The complaint asserting "doubts" that an evidentiary hearing before the hearing officer is proper in this particular case, and asserting the unconstitutionality of section 380.07(3) as applied by the hearing officer, is transparently a collateral attack on an order which if erroneous was and is remediable by ordinary chapter 120 processes, even by immediate district court review if review of the final order would not be adequate relief, section 120.68(1). As to those questions, for the reasons particularly stated in the cited decisions of this Court and in Coulter v. Davin, 373 So.2d 423 (Fla. 2d DCA 1979), the circuit court would depart from the essential requirements of law by entertaining a collateral attack on pending administrative proceedings.

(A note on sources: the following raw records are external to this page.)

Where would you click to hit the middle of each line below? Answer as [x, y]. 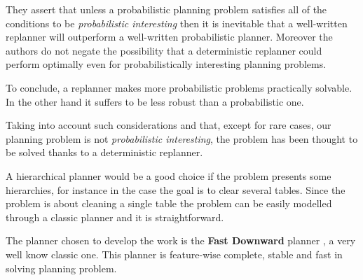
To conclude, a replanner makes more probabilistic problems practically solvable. [179, 87]
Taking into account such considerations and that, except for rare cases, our [169, 125]
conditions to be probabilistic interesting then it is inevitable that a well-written [177, 23]
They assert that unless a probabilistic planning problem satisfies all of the [166, 9]
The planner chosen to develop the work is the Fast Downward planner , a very [181, 240]
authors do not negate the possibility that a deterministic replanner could [164, 50]
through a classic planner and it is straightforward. [115, 217]
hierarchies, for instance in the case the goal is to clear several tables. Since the [176, 189]
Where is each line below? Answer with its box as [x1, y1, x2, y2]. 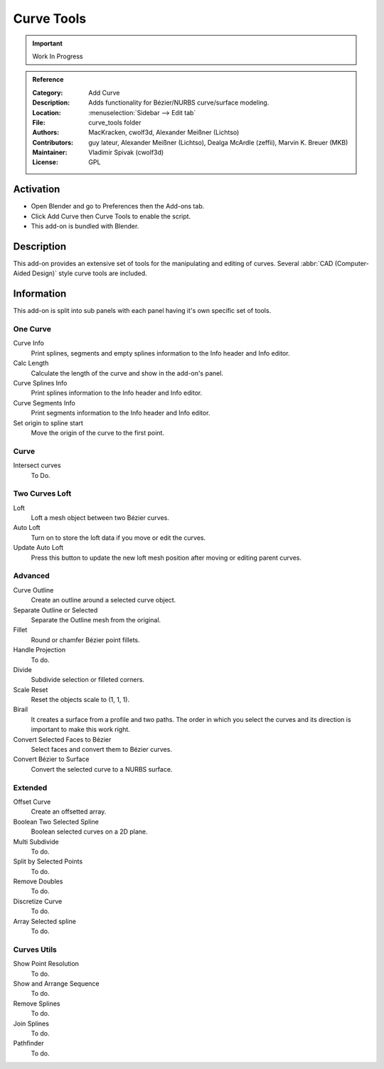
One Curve [13, 324, 51, 334]
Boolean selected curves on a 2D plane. [31, 827, 149, 836]
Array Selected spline [13, 917, 76, 925]
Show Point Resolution [13, 959, 80, 968]
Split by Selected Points [13, 857, 83, 866]
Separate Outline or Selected [13, 605, 98, 615]
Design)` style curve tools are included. [32, 269, 147, 277]
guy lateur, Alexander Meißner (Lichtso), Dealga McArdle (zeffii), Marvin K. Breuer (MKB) [88, 138, 348, 147]

Those questions and the factual issues associated with them are to be determined, if necessary, on direct review of the administrative action, and on the record underlying that action.

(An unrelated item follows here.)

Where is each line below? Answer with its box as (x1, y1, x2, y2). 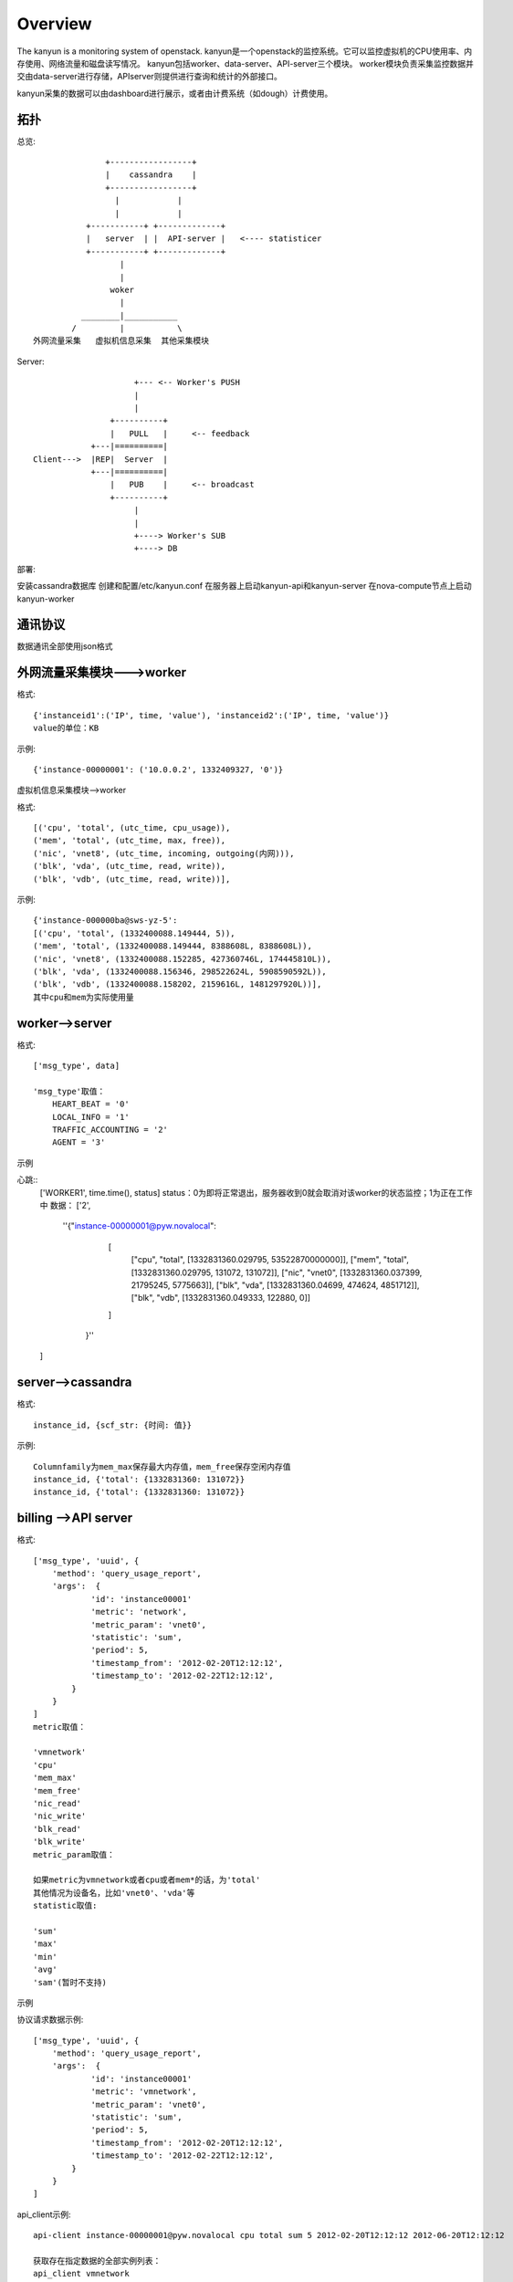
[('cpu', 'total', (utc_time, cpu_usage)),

The facial constitutional questions are another matter. The cited decisions establish that the circuit court does not exceed its lawful powers by entertaining a contest of the facial constitutionality of a statute judged to be an essential predicate for all administrative proceedings to follow. The questions pleaded by the County Commissioners, quoted above, seem conspicuously imprecise, especially when considered (as they must be on a facial attack) independently of the circumstances that are said to make the statute unconstitutional as applied. Nevertheless, those are facial constitutional questions, and the able circuit judge declared the questions "substantial" after an examination into their merits. In the interests of judicial economy, we choose not to descend into the merits of the constitutional questions. They have not been briefed here; therefore we cannot pronounce them "spurious or frivolous." Gulf Pines, supra, 361 So.2d at 699.

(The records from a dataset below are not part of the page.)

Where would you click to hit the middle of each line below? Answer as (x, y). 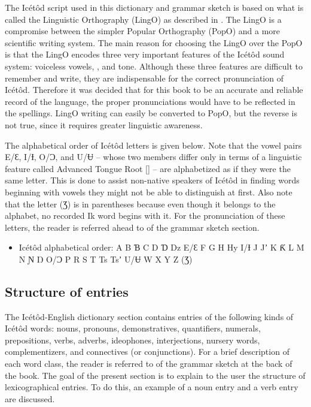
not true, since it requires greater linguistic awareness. (104, 124)
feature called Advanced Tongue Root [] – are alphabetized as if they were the (148, 168)
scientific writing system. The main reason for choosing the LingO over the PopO (154, 42)
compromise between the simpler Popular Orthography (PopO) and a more (143, 31)
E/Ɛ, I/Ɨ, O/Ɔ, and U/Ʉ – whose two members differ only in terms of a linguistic (153, 157)
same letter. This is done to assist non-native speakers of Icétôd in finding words (152, 180)
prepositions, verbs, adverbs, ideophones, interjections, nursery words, (132, 340)
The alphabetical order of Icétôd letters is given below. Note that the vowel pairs (153, 145)

Judge Ervin's dissenting opinion presents powerful arguments, based on this Court's decisions in Rice and Key Haven, that might have influenced the circuit court to allow the unresolved question of facial statutory validity to accompany other issues through the administrative process for decision, if necessary, upon direct appeal following final agency action. As we said in Ortega, our decisions in Rice and Key Haven

counseled judicial adherence to the principle of exhaustion of administrative remedies even in the presence of a constitutional question, when it is made...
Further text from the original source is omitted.